Anyone who’s ever looked at Dinosaur National Monument on a map sees it straddles two states. That doesn’t do justice to the geographical situation. Wendover and West Wendover straddle two states — Utah and Nevada, respectively. You can drive through them in the time it takes to play two blackjack hands in a casino on the Silver State side.
Dinosaur is a road trip unto itself. Within its 329 square miles are rivers, deserts, thick woods, mountains, petroglyphs and, of course, dinosaur fossils. There are bigger monuments and parks, but Dinosaur is spread out in a shape resembling the digit 2, with only a few paved roads.
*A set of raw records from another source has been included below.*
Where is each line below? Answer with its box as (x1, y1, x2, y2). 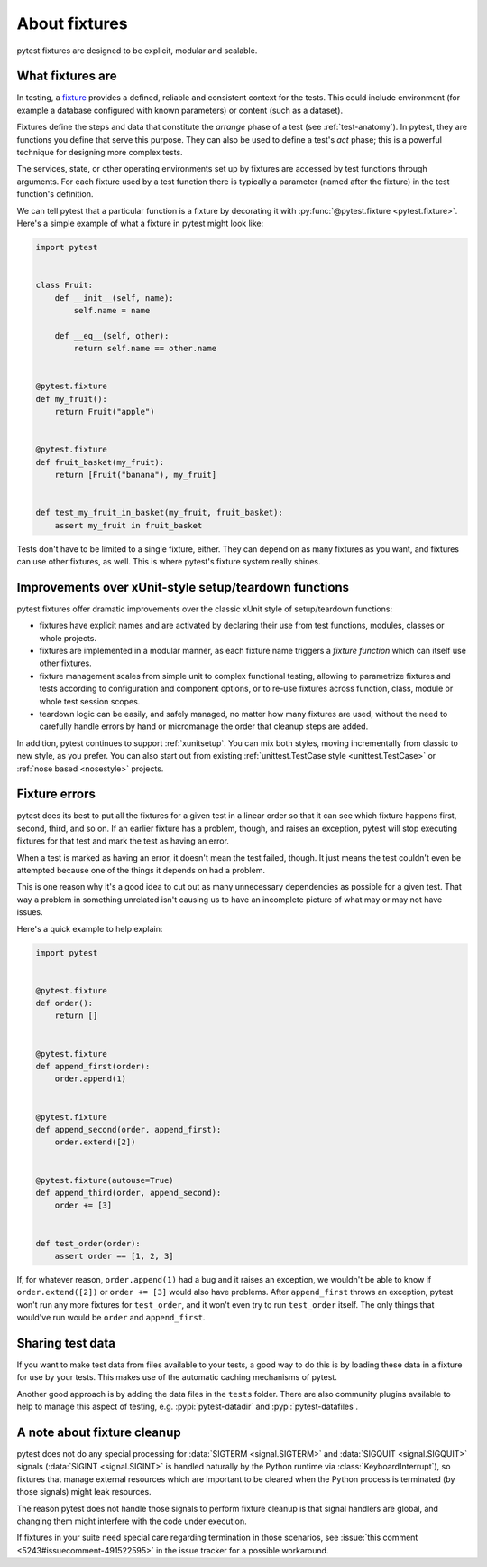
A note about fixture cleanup (16, 1424, 181, 1440)
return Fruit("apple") (54, 406, 155, 417)
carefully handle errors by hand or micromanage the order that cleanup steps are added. (39, 721, 369, 732)
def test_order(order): (35, 1238, 142, 1248)
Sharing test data (16, 1335, 116, 1350)
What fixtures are (16, 69, 117, 84)
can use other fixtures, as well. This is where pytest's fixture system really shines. (16, 555, 321, 566)
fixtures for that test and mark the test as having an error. (16, 835, 230, 846)

On the second weekend of September, I left Salt Lake City on a Friday afternoon and drove to Deerlodge Park — a campground and boat launch on the monument’s eastern edge. It was a good halfway point to meet my brother and his girlfriend coming from Denver.
I backtracked the next morning. The three of us drove our two cars west on U.S. Highway 40 to the visitor’s center just inside Colorado. Then we turned north onto a blacktop road that winds into Utah. We stopped at the Island Park Overlook — 77 miles and 90 minutes from where we started.
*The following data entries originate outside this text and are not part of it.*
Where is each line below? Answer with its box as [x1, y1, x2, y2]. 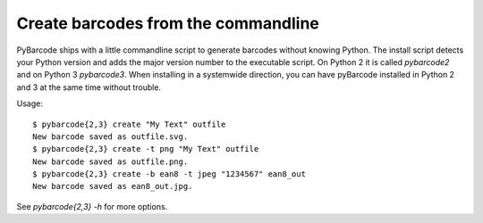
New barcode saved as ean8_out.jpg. [32, 181, 193, 192]
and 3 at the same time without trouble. [16, 81, 161, 93]
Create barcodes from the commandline [16, 13, 319, 33]
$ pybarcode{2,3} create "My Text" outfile [32, 119, 226, 129]
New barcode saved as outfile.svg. [32, 131, 189, 142]
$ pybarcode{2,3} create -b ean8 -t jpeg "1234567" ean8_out [32, 169, 306, 179]
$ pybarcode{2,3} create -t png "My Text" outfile [32, 144, 259, 154]
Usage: [16, 98, 44, 109]

The overlook is also where the Ruple Point Trail begins. From the trailhead, we began walking east through a sagebrush desert. We quickly found a colony of white-tailed prairie dogs peeking in and out of their dens.
There were other animals along the trail, too, though not so wild. We passed range cattle and even a mare and foal. At 1.9 miles — almost the halfway point — we passed a sign warning us the next quarter-mile crosses private land and we needed to stay on the trail.
The trail reaches thick groves of pinyon pine trees just before arriving at its destination — an overlook high above the Green River. After eating the sandwiches we brought, we turned around and hiked the way we came.
- RUPLE POINT TRAIL
- Destination: Green River overlook
- Hiking time: 4 hours
- Round-trip miles: 8.8
- Elevation gain: 381 feet
- Difficulty: Moderate
- Trailhead restooms: Yes
- Dogs allowed: No
- Bikes allowed: No
- Fees: $20 per vehicle (monument entrance fee)
Then it was back into the cars. We had another 1-hour, 10-minute drive to the monument’s dinosaur quarry near Jensen, Utah. We took one of the afternoon’s last tours and got to see and feel bones that it didn’t seem we should be allowed to touch. We camped again for the night, this time in the campground near the quarry along the Green River.
My brother and his girlfriend had to drive back to Denver the next morning. I took a drive of my own — a 45-mile jagged semicircle around northeast Utah to Jones Hole Creek Fish Hatchery.
That’s also where the Jones Hole Trail begins. It was nothing like the previous day’s hike. The trail followed a canyon. There were cottonwood trees and aspen along the creek.
Near the trail’s halfway point, a sign guided me to Ely Creek and a short spur to a one-story waterfall. When I returned to the main trail, I hiked a little farther and found a meadow and bighorn sheep grazing there.
There were human wonders, too. About 1.5 miles into the hike, there were petroglyphs on a rock wall. Backcountry campsites sat nearby.
Finally, 4 miles from where I started, the trail ended on a rocky beach along the Green River. A deer walked past me as I ate another sandwich under a cottonwood tree.
- JONES HOLE TRAIL
- Destination: Green River
- Hiking time: 4 hours
- Round-trip miles: 8
- Elevation gain: 138 feet
- Difficulty: Moderate
- Trailhead restrooms: Yes
- Dogs allowed: No
- Bikes allowed: No
- Fees: $20 per vehicle (monument entrance fee)
After the sandwich, it was time to start hiking back to the car. I still had to drive home.